Dayanıklılığı yüksek organizasyonların karşılaştıkları potansiyel kayıpları azaltmak kadar yeni koşullarda ortaya çıkan fırsatları değerlendirme kapasitelerinin de olması önemli. Jeopolitik riskler denildiğinde akla ilk gelen olgular arasında bölgesel istikrarsızlıklar ve çatışmalar, büyük güç rekabetinin tetiklediği ticaret ve teknoloji savaşları ve kritik altyapı ve lojistik hatlarına yönelik tehditleri saymak mümkün.

Bu risklerin şirketler için tedarik zincirlerinde yaşanan kopmalardan ani piyasa dalgalanmalarına uzanan etkileri söz konusu. Küresel ekonominin karşılıklı bağımlılığa dayalı yapısı, bir bölgedeki jeopolitik şokların hızla yayılması ve dünyanın diğer ucundaki aktörleri etkilemesi anlamına geliyor. Şirketler için jeopolitik dayanıklılığın önemini gösteren pek çok örnek var.

Trump döneminde yaşanan Çin-ABD ticaret savaşları hem süregelen etkileri hem de her an benzer durumların tekrarlanabileceği beklentisiyle küresel ölçekte iş yapan şirketlerin risk algısının bir parçası haline geldi. Rusya’nın Ukrayna’yı işgali ve akabinde Rusya’ya uygulanan yaptırımların başta enerji piyasaları olmak üzere bölgesel ve hatta küresel ticaret ve yatırım ikliminde yarattığı etkileri de eklemek gerekir.

Hamas-İsrail savaşının ekonomik etkileri henüz sınırlı görünse de çatışmanın bölgesel bir savaşa dönüşme olasılığı önümüzdeki dönemde şirketlerin risk hesaplamalarında yer vermek zorunda oldukları bir senaryo. Ve tabii uzun vadede en önemli jeopolitik risk ABD-Çin rekabetinin doğrudan bir çatışmaya evrilmesi olacaktır.

Şirketlerin ve diğer organizasyonların jeopolitik dayanıklılıklarını arttırma ve yeni koşullara uyum sağlama kapasitelerini geliştirme adına strateji oluştururken farklı nitelikteki risklere karşı duyarlı olmaları gerekiyor. Nadir ve büyük ölçüde öngörülemeyen ve fakat gerçekleştiğinde ciddi sonuçları ve maliyetleri olan “siyah kuğu” olayları tanımlamak ve bunlara yönelik önleyici kapasite geliştirmek elbette zor.

Küresel önemde bir ulusal ekonominin krize girmesi, büyük güçlerden birinde yaşanabilecek bir rejim krizi, 11 Eylül ölçeğinde bir terörist saldırı, majör bir nükleer olay ya da kritik altyapılara yönelik siber saldırılar bu tür öngörülemeyen risklere örnek teşkil edebilir. Özellikle COVİD pandemisi sonrası öngörülemeyene hazır olmak tüm organizasyonlar için bir öncelik haline geldi.

Öte yandan, siyah kuğu olayları kadar ilgi çekmese de en az onlar kadar önemli bir diğer risk kategorisi gerçekleşme olasılığı yüksek, potansiyel etkileri geniş ve fakat buna rağmen gerçekleşene kadar göz ardı edilen riskler. Yazar Michele Wucker’ın “gri gergedan” adını verdiği bu risklere hazırlıklı olmak da bir o kadar önemli şirketler için. Asya Pasifik gibi jeopolitik gerilimi yüksek bölgelerde yaşanabilecek bir çatışma bu kategoride değerlendirilebilir.
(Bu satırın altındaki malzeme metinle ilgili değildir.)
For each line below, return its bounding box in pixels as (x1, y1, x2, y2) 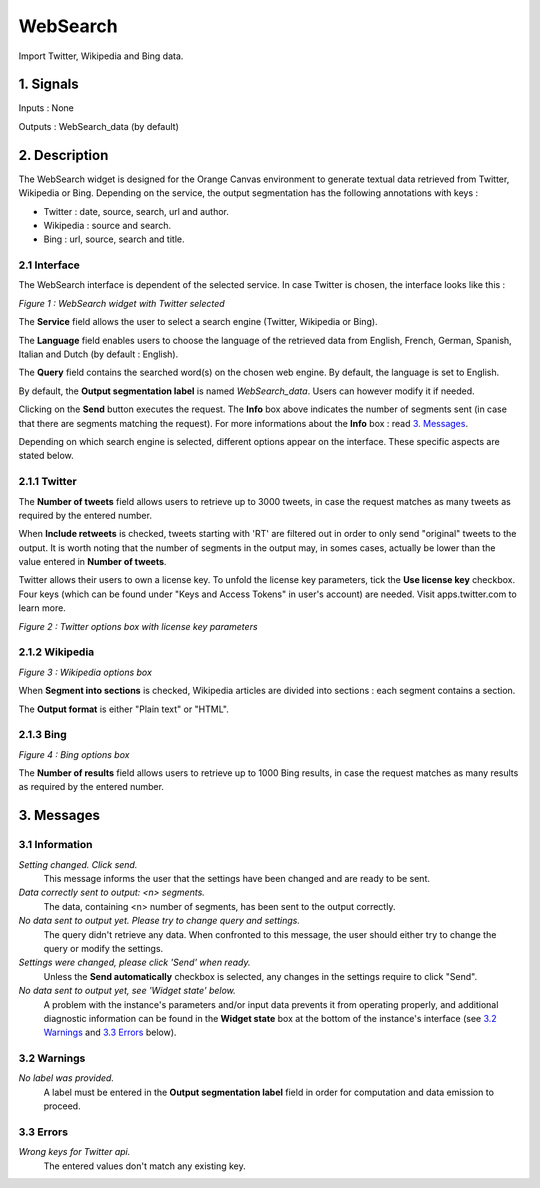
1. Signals (18, 76, 79, 93)
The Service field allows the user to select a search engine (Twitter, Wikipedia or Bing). (18, 316, 379, 328)
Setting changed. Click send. (18, 858, 138, 870)
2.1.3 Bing (18, 728, 67, 742)
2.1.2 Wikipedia (18, 645, 95, 659)
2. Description (18, 146, 109, 164)
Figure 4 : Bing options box (18, 748, 130, 760)
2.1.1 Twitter (18, 475, 77, 489)
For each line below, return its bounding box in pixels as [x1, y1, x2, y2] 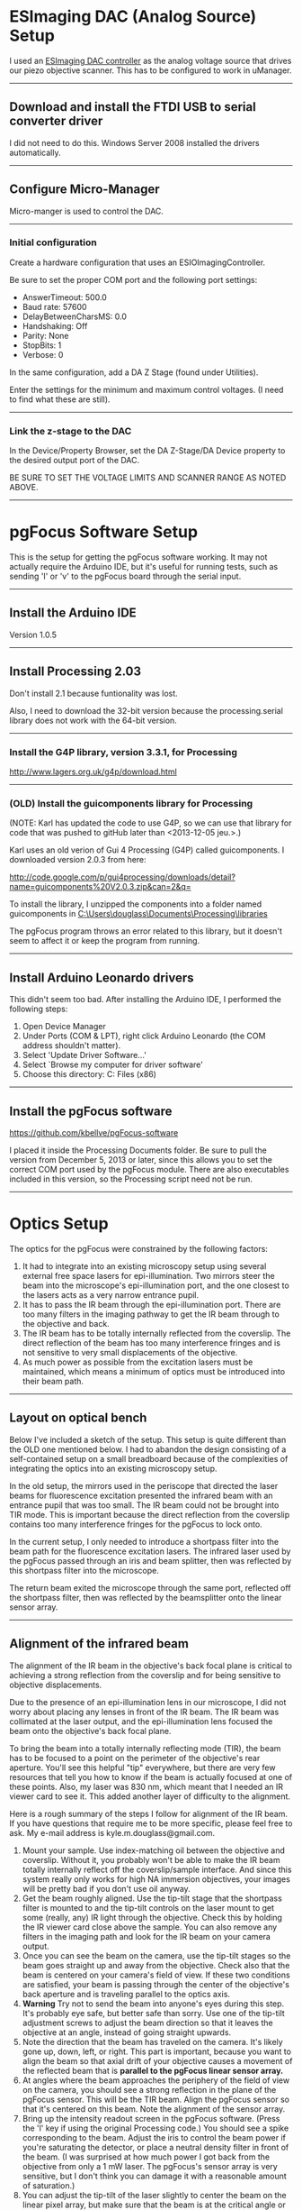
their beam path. [22, 1375, 84, 1386]
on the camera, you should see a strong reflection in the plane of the [22, 2084, 277, 2095]
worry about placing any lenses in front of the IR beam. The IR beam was [9, 1706, 280, 1717]
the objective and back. [22, 1318, 110, 1329]
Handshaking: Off [22, 320, 88, 331]
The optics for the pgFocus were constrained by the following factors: [9, 1243, 268, 1254]
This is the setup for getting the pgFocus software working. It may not [9, 552, 268, 562]
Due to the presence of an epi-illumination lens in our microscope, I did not [9, 1696, 287, 1707]
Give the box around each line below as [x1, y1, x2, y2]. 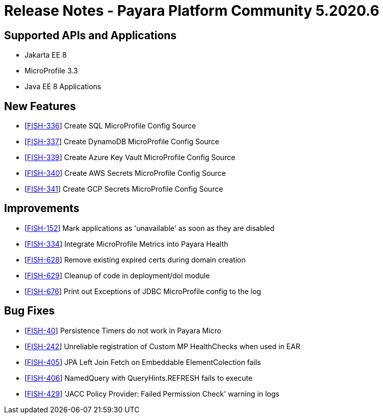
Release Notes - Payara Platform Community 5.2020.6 [4, 2, 379, 19]
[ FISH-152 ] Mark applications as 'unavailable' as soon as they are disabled [24, 223, 275, 232]
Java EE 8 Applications [24, 82, 101, 91]
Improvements [4, 202, 80, 215]
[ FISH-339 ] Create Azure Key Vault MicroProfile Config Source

2023’te 15 triyon dolar artarak 313 trilyon ile tarihi zirveye ulaşan küresel borçluluğun da uzun vadede bir iktisadi krize neden olması neredeyse kaçınılmaz bir olgu. Keza iklim krizi ve biyo-çeşitlilik kaybı gibi konular da hemen herkesin yaklaştığını gördüğü ancak önlem almakta zorlandığı riskler. Yapay zekâ uygulamalarının kontrolsüz yaygınlaşması başta olmak üzere kimi teknolojik değişimlerin neden olabileceği olumsuz sonuçlar da gri gergedan kategorisinde değerlendirilebilir.

Muhtelif jeopolitik riskler karşısında dayanıklılığını arttırmak isteyen şirketler ne yapmalı? Öngörülebilene ve öngörülemeyene hazırlıklı olmak için ne tür proaktif stratejiler izlenebilir? Teknoloji ve veri analitiğinin uyarlanabilir karar verme süreçlerinin inşasında rolü ve önemi nedir? Bu ve benzeri sorulara gelecek yazılarımızda yanıt aramaya devam edeceğiz.